Renminbi Falls. But could this be good news? (4 min read)

It’s an ‘escalation’, a ‘weaponisation’, even a ‘Pandora’s Box of uncertainty’. You can choose from a range of conclusions on China allowing its currency to fall through 7.0, but you can’t escape the fact that everyone so far has been overwhelmingly pessimistic.

Predictably, EM currencies have fallen sharply, mirroring the reactions to earlier tariff hikes, and investors think there is a template here – a weaker RMB is an indication to sell everything.  Here’s a controversial take, though: RMB devaluation is a reason to buy, not sell EM currencies.

I think EM debt managers should be adding to risk in local markets, and I submit that this is not the start of a new bear market for EM. It is a position adjustment within a larger lower real rates + spread compression trade. Here are four reasons why:

◦ The latest tariff increase could hurt the US far more compared with previous increments, due to cumulative effects, consumer-heavy product coverage, and a weaker starting point in corporate profitability and CAPEX. The Fed, already teetering, may be pushed into a full-blown easing cycle, and as such, the situation is different from 2018 when the Fed was hiking despite trade uncertainty. It is now cutting because of it.

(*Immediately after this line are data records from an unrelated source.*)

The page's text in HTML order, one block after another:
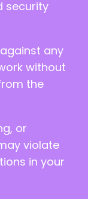
security
any
without
the
or
violate
in your
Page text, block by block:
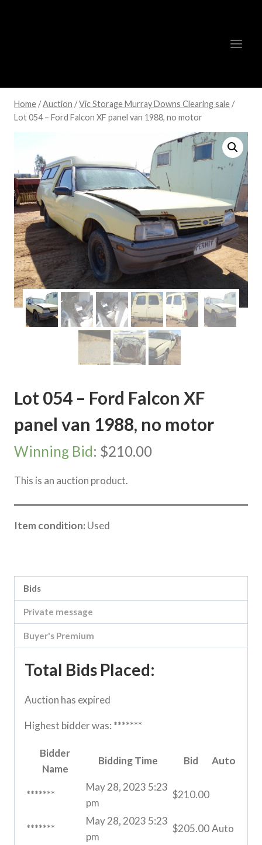
Home /Auction /Vic Storage Murray Downs Clearing sale /
Lot 054 – Ford Falcon XF panel van 1988, no motor
Lot 054 – Ford Falcon XF
panel van 1988, no motor
Winning Bid: $210.00
This is an auction product.
Item condition: Used
Bids
Private message
Buyer's Premium
Total Bids Placed:
Auction has expired
Highest bidder was: *******
Bidder
Name
Bidding Time Bid Auto
*******
May 28, 2023 5:23
pm
$210.00
*******
May 28, 2023 5:23
pm
$205.00Auto
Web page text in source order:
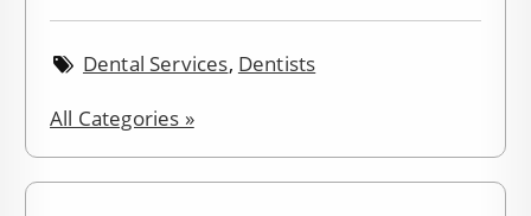
Dental Services, Dentists
All Categories »
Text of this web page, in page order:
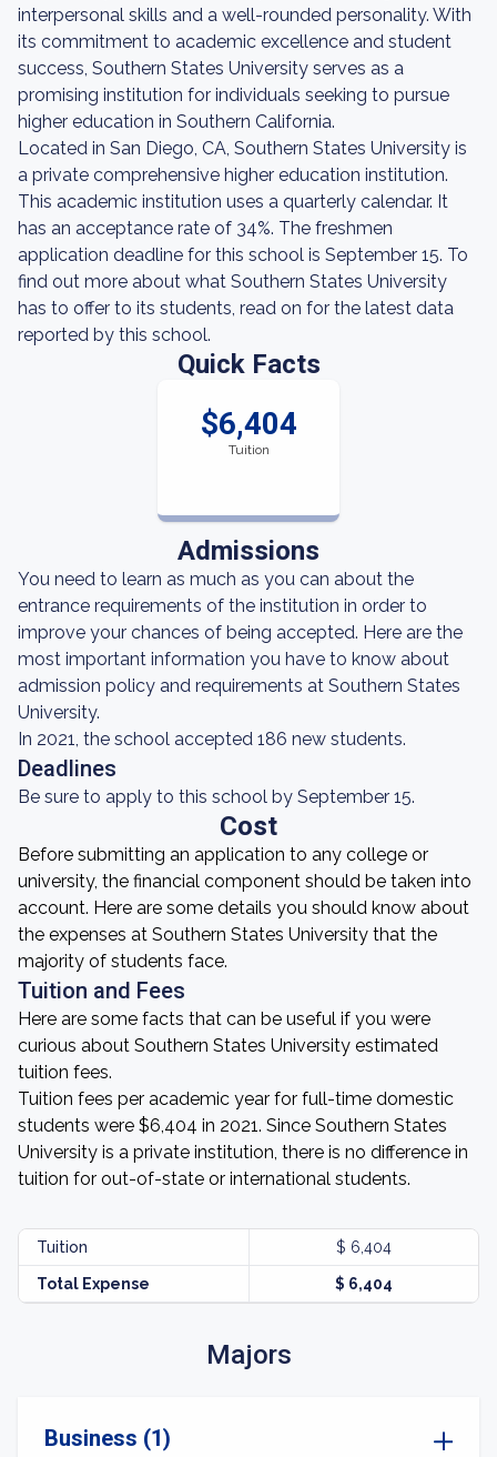
interpersonal skills and a well-rounded personality. With
its commitment to academic excellence and student
success, Southern States University serves as a
promising institution for individuals seeking to pursue
higher education in Southern California.
Located in San Diego, CA, Southern States University is
a private comprehensive higher education institution.
This academic institution uses a quarterly calendar. It
has an acceptance rate of 34%. The freshmen
application deadline for this school is September 15. To
find out more about what Southern States University
has to offer to its students, read on for the latest data
reported by this school.
Quick Facts
$6,404
Tuition
Admissions
You need to learn as much as you can about the
entrance requirements of the institution in order to
improve your chances of being accepted. Here are the
most important information you have to know about
admission policy and requirements at Southern States
University.
In 2021, the school accepted 186 new students.
Deadlines
Be sure to apply to this school by September 15.
Cost
Before submitting an application to any college or
university, the financial component should be taken into
account. Here are some details you should know about
the expenses at Southern States University that the
majority of students face.
Tuition and Fees
Here are some facts that can be useful if you were
curious about Southern States University estimated
tuition fees.
Tuition fees per academic year for full-time domestic
students were $6,404 in 2021. Since Southern States
University is a private institution, there is no difference in
tuition for out-of-state or international students.
Tuition $ 6,404
Total Expense $ 6,404
Majors
Business (1)
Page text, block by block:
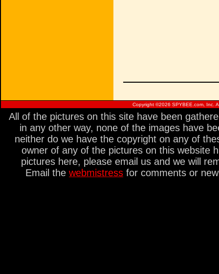
Copyright ©2026 SPYBEE.com, Inc.
All of the pictures on this site have been
in any other way, none of the images have
neither do we have the copyright on any of
owner of any of the pictures on this website
pictures here, please email us and we will
Email the webmistress for comments or
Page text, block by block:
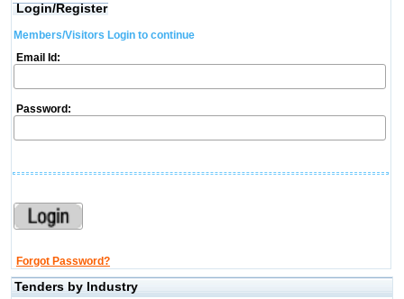
Login/Register
Members/Visitors Login to continue
Email Id:
Password:
Forgot Password?
Tenders by Industry

◦ A more flexible currency regime in China removes the risk of a much larger devaluation in the future. In my previous post , I highlighted that the PBoC was resorting to borrowing USD short-term via state banks in order to maintain a de-facto USD peg. This was unsustainable in the long-term, though, and if continued for a long time would have culminated in a much worse and uncontrolled devaluation. China is experiencing a structural deterioration of its current account due to internal transformation and facing additional headwinds due to tariffs. A weaker currency is the natural response. So why panic?

◦ Well, we should panic, I am told because it’s all going to spiral out of control. I disagree. Chinese authorities have known that a currency adjustment was inevitable, even if the market was complacent, and they have prepared for this. Capital controls remain stringent. The PBoC has a communication strategy. Corporates – even the high-yield property developers – are better hedged on USD debt. Here is a bold call: the demand curve for USDCNY is no longer upward sloping! I expect the adjustment will be well managed, will not be outsized, can be hedged via liquid instruments or North Asian proxies, and so is not an existential threat to EM.

◦ Risk premia are now at levels, where forward-looking returns on EM are very attractive. For fifteen years I have tried to figure out how to time the market. I’ve realized I’m not great at it. But I’ve also picked up that future returns are inversely related to current risk premia. The lower the risk premia, the worse the future returns. The opposite is also true. To illustrate, chart 1 below shows 3-month future performance of a generic EM FX carry trade strategy, during each decile of Morgan Stanley’s composite risk barometer (STGRDI Index on Bloomberg – lower decile = more ‘risk-off’ current conditions). We are sitting in decile 1 now.

Of course, I could be wrong for a number of reasons.

1. The Fed may disappoint expectations in the near-term – a full 25bps cut is already priced for September.

2. There could be idiosyncratic shocks: a hard Brexit, HK protests, or domestic catalysts may muddy the waters further for risk sentiment.

3. It feels a bit early in the unwind cycle. Long EM was a consensus trade until just one week ago, so the unwinding of underwater positions may stretch out longer.

But in the end, while I think the RMB will fall further, I believe the associated fallout in high yielding EM currencies is a fade. I would prefer to fund in a basket of EUR and TWD, rather than USD. This gets you short ‘trade’, and long ‘policy easing’.


Mirza is a macro strategist, specialising in Asian FX and fixed income markets. Mirza is currently working as a desk analyst at Morgan Stanley, prior to which he worked in macro strategy roles at BNP Paribas and Deutsche Bank.


(The commentary contained in the above article does not constitute an offer or a solicitation, or a recommendation to implement or liquidate an investment or to carry out any other transaction. It should not be used as a basis for any investment decision or other decision. Any investment decision should be based on appropriate professional advice specific to your needs.)